[[ Data records, beginning ]]
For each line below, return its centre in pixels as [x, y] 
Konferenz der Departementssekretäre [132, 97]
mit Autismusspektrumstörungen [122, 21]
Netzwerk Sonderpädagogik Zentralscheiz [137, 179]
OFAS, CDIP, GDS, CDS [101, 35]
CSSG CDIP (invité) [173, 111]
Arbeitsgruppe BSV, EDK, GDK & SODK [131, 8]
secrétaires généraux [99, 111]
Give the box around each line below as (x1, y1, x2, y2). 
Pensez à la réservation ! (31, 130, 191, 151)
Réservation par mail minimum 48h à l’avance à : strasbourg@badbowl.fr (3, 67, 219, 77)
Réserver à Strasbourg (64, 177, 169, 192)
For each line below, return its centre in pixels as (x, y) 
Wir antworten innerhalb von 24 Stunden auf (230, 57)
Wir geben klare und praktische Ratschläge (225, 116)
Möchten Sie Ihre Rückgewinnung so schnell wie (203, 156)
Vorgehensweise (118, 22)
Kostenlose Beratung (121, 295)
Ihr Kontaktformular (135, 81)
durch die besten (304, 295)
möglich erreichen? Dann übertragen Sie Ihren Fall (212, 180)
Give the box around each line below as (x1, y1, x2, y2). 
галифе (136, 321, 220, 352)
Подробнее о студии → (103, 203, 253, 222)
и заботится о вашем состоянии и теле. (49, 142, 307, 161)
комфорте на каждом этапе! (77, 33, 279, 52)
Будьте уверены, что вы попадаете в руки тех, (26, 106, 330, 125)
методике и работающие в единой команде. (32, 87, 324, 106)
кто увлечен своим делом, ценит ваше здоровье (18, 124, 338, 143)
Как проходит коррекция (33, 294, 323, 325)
[[ Data records, end ]]
[[ Data records, beginning ]]
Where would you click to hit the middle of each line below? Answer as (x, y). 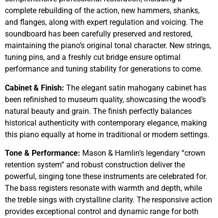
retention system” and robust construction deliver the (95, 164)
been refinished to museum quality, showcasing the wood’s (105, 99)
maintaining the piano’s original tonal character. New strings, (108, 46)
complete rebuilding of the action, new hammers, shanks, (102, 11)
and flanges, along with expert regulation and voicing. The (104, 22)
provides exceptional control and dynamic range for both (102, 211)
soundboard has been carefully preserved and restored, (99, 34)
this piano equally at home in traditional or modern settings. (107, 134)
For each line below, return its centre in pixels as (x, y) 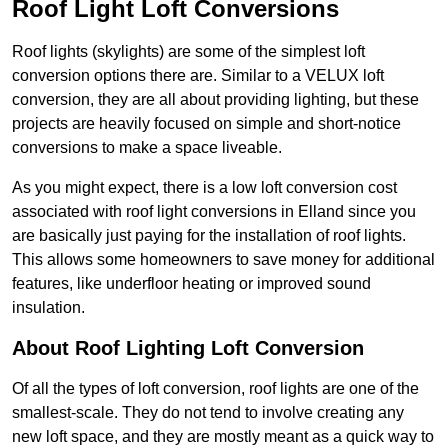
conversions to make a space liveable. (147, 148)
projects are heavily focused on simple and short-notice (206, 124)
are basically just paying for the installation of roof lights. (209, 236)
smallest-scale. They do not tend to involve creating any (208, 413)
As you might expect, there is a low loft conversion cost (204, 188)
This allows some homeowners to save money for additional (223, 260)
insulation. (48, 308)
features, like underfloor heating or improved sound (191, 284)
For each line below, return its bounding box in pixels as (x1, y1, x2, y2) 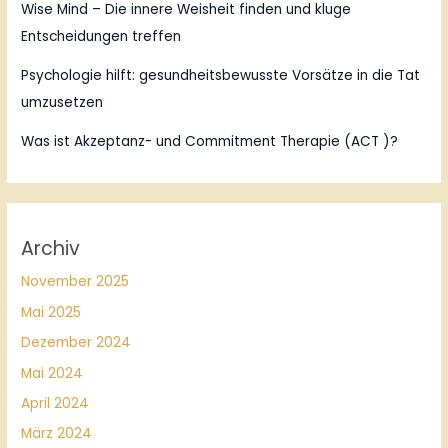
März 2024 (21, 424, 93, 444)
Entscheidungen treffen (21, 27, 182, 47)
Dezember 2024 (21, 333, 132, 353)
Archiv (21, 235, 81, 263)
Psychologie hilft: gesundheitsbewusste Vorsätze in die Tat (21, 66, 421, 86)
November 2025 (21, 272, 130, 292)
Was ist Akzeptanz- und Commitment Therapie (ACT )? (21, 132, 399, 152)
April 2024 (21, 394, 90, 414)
[[ Data records, end ]]
- [What the task requires] Restate word for word the lines of the data above that begin at the line with "are basically just" and end at the line with "For each line below, return its bounding", keeping both ends and dropping every picture.

- [Answer box]
are basically just paying for the installation of roof lights. (209, 236)
smallest-scale. They do not tend to involve creating any (208, 413)
As you might expect, there is a low loft conversion cost (204, 188)
This allows some homeowners to save money for additional (223, 260)
insulation. (48, 308)
features, like underfloor heating or improved sound (191, 284)
For each line below, return its bounding box in pixels as (x1, y1, x2, y2) 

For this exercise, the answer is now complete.